Zully Rolón, extitular de la Secretaría Nacional Antidrogas (Senad), compartió un emotivo y firme mensaje sobre lo que representa la captura del presunto narcotraficante Sebastián Marset para el Estado y su trayectoria personal. Esta captura marca un hito en la lucha contra el narcotráfico en Paraguay y refleja el compromiso de las autoridades en la lucha contra el crimen organizado.
Rolón, quien estuvo al frente de la institución durante el operativo A Ultranza Py, recordó que enfrentar a estas estructuras criminales requirió un compromiso que sabían que traería consecuencias significativas. Este esfuerzo desnudó el alcance del narcotráfico y del lavado de dinero en Paraguay y en toda la región.
“Se tomó una decisión que sabíamos que no sería fácil: enfrentar una de las estructuras criminales más poderosas que operaban en el país”, expresó la exministra.

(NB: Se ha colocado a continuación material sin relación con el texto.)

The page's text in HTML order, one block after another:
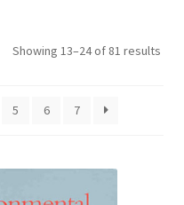
Showing 13–24 of 81 results
5 6 7
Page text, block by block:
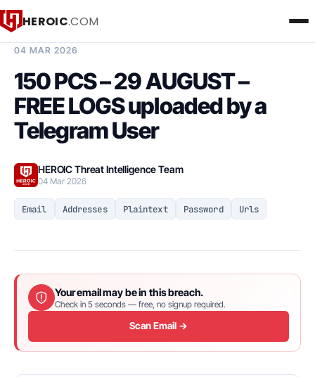
HEROIC.COM
04 MAR 2026
150 PCS – 29 AUGUST –
FREE LOGS uploaded by a
Telegram User
HEROIC Threat Intelligence Team
04 Mar 2026
Email Addresses Plaintext Password Urls
Your email may be in this breach.
Check in 5 seconds — free, no signup required.
Scan Email →
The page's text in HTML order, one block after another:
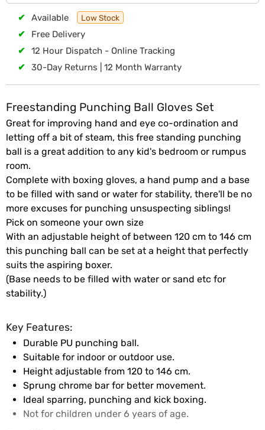
✔ Available Low Stock
✔
Free Delivery
✔
12 Hour Dispatch - Online Tracking
✔
30-Day Returns | 12 Month Warranty
Freestanding Punching Ball Gloves Set
Great for improving hand and eye co-ordination and
letting off a bit of steam, this free standing punching
ball is a great addition to any kid's bedroom or rumpus
room.
Complete with boxing gloves, a hand pump and a base
to be filled with sand or water for stability, there'll be no
more excuses for punching unsuspecting siblings!
Pick on someone your own size
With an adjustable height of between 120 cm to 146 cm
this punching ball can be set at a height that perfectly
suits the aspiring boxer.
(Base needs to be filled with water or sand etc for
stability.)
Key Features:
Durable PU punching ball.
Suitable for indoor or outdoor use.
Height adjustable from 120 to 146 cm.
Sprung chrome bar for better movement.
Ideal sparring, punching and kick boxing.
Not for children under 6 years of age.
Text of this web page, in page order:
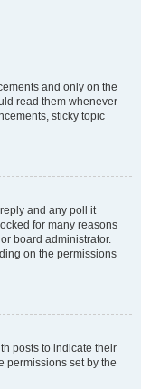
and only on the
read them whenever
sticky topic
and any poll it
for many reasons
board administrator.
on the permissions
posts to indicate their
permissions set by the
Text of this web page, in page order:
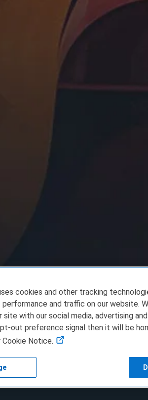
cookies and other tracking
performance and traffic on our website.
site with our social media, advertising
out preference signal then it will be
Cookie Notice.
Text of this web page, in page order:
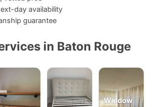
day availability
guarantee
in Baton Rouge
Window
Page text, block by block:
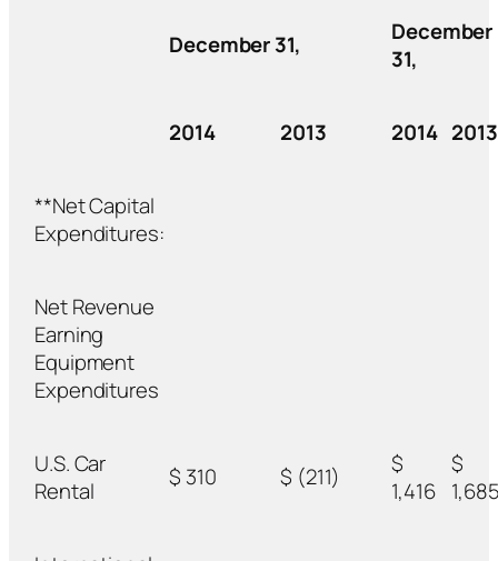
December 31,
December
31,
2014 2013 2014 2013
**Net Capital
Expenditures:
Net Revenue
Earning
Equipment
Expenditures
U.S. Car
Rental
$ 310 $ (211)
$
1,416
$
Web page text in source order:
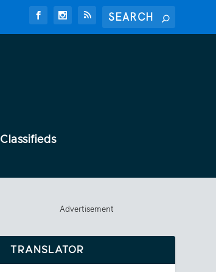
Classifieds
Advertisement
TRANSLATOR
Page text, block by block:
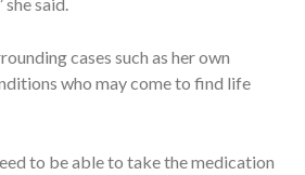
cases such as her own
who may come to find life
to be able to take the medication
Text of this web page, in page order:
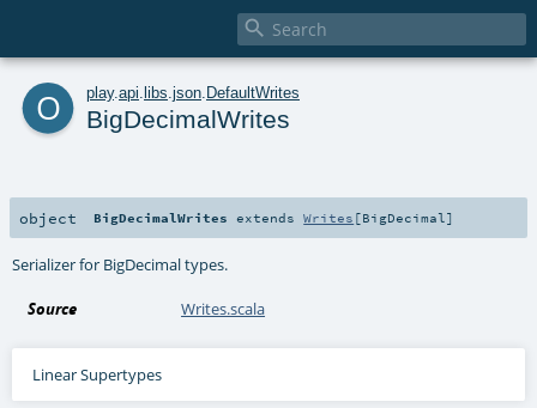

En su análisis, Rolón apuntó a los sectores que, según ella, buscaron embarrar la cancha. Criticó las “mentiras que por venganzas políticas se quieren instalar” y sugirió que detrás de los ataques a su gestión hubo una intención clara de proteger intereses oscuros.
“Recuerdo las noches largas, los informes que llegaban a cualquier hora, las decisiones que debían tomarse con rapidez y con firmeza. Recuerdo también algo que forma parte inevitable de esta lucha: las amenazas”, relató.
Para Rolón, cuando el Estado toca el bolsillo y los intereses de los grandes patrones del crimen organizado, la respuesta no tarda en llegar en forma de intimidación o, lo que es peor, intentando comprar decisiones para quebrar la voluntad de los funcionarios.
A pesar de que la figura de Marset funcionó por años como un símbolo de la impunidad al permanecer prófugo, Rolón destacó que su captura es el fruto de una perseverancia que muchas veces no se ve. Hizo especial énfasis en aquellos agentes especiales, analistas y fiscales que trabajaron “en silencio” y asumieron riesgos enormes sin salir en los titulares ni buscar el aplauso.
“Es, sobre todo, una prueba de convicción personal de muchos héroes anónimos y de compromiso con el país”, afirmó.
Si bien la detención del líder criminal representa un alivio, la exministra advirtió que el narcotráfico es dinámico y se adapta rápido. Sin embargo, subrayó que el hecho demuestra que, “cuando el Estado actúa con decisión, incluso los criminales más poderosos terminan enfrentando la justicia.”
Para Rolón, el cierre de este capítulo le permite hoy tener la “conciencia tranquila”, algo que, en el complicado tablero político y criminal del país, parece ser la mayor recompensa tras haber servido en uno de los cargos más difíciles del Gobierno.
La exministra de Senad reflexiona sobre el impacto de la captura del narcotraficante.